するとその時、拮抗した戦場をかき乱すように異常なテンションのレイザンが飛び込んできたのだ。

レイザンは頭部から出血し、顔面を血に染めながらもそれでも狂ったように笑っている。


「なッ!?レイザンさん、その顔は!?」

「問題ねぇ!!ぜぇ……それよりフォルワイル嬢!いつまでも遊んでる場合じゃねえぞ!」


ティナとは別に、3体の影人形を相手にしていたレイザン。

圧倒的不利な状況にも関わらず彼は捨て身の猛攻を見せ、負傷しながらもティナの援護にやってきていた。


(この人、負傷でハイになってるのか!?)

「ッ!遊んでるわけがないだろう!」

「ぜぇ……ぜぇ……合わせろよ?まだほかにも大勢残ってんだからなぁ!」


ティナのピンチに駆け付けたレイザンは息を切らせながらも不敵に笑う。

そんな彼に負けじとティナは刀を構えたのだった。



ボォオオオン!!


そしてティナがレイザンとの共闘を開始したちょうどその頃。

壁を突き破り最短距離で進んでいたボレロが、盛大に壁を破壊して闘技場内にある宝物庫へとたどり着いたのだ。


「はぁ……はぁ……ここだ。この宝箱の中に……」

「ッ!」


息を切らせながらボレロが進んだ先に、ひときわ目立つ装飾の施された宝箱がおかれていた。
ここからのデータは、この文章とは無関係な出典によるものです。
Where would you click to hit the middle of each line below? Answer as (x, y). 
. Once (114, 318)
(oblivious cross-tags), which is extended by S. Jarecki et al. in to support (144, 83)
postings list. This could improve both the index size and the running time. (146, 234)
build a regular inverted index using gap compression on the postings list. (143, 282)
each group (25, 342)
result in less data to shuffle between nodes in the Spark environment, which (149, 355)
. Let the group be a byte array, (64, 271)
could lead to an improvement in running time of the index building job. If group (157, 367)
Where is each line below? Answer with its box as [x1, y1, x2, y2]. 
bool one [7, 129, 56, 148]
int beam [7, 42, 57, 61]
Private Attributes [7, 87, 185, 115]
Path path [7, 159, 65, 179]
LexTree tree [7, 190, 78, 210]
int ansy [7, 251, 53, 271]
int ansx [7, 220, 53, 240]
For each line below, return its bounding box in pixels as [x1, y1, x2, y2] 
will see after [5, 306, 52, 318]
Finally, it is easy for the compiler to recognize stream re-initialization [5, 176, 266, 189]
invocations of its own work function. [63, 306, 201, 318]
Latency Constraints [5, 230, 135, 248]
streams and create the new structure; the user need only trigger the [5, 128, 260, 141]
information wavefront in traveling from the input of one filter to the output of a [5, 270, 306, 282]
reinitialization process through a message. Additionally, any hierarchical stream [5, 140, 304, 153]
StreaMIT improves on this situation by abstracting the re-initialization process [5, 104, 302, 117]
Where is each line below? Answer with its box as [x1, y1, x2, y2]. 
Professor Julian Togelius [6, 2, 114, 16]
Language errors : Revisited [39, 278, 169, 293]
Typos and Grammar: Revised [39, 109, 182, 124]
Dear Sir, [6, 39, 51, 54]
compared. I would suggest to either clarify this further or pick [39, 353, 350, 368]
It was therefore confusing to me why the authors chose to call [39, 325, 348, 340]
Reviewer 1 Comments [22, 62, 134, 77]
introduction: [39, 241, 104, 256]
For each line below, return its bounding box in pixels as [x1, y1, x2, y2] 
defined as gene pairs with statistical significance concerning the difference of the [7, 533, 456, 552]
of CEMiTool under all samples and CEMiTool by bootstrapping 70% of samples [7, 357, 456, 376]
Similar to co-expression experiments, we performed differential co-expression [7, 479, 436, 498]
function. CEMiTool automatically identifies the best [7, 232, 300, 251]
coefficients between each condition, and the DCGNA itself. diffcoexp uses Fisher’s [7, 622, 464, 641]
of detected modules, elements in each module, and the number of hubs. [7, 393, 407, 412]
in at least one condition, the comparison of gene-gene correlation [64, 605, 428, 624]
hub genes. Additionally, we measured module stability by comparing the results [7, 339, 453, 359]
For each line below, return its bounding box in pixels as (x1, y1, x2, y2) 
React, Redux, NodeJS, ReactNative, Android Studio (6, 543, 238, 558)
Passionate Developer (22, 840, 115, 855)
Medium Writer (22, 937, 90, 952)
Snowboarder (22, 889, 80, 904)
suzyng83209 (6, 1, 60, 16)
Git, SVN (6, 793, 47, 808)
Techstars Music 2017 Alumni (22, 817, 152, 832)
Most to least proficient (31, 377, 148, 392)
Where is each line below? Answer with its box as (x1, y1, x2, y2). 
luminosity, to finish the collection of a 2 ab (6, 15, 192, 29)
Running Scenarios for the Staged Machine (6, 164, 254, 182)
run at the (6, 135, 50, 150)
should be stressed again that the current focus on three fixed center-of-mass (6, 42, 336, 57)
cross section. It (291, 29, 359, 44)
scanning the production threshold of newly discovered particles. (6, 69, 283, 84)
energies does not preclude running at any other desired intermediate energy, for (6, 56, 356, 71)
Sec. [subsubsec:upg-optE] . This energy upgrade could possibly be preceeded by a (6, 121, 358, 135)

その宝箱の鍵を強引に破壊して開けると、底に入っていた剣にソシアは言葉を失った。


「これが王匠グラディウス……」


それは名工グラムが作り出した最高傑作。

王族ですらまともにお目にかかれない希少なミスリル鉱で作られた、一切の穢れを寄せ付けないような輝きを放つ剣。


「早くそれを弟に!」

「はい!」


だが感傷に浸っている時間はない。

その剣を手にしたソシアはボレロと共にその剣をアレスに渡そうと走り出したのだった。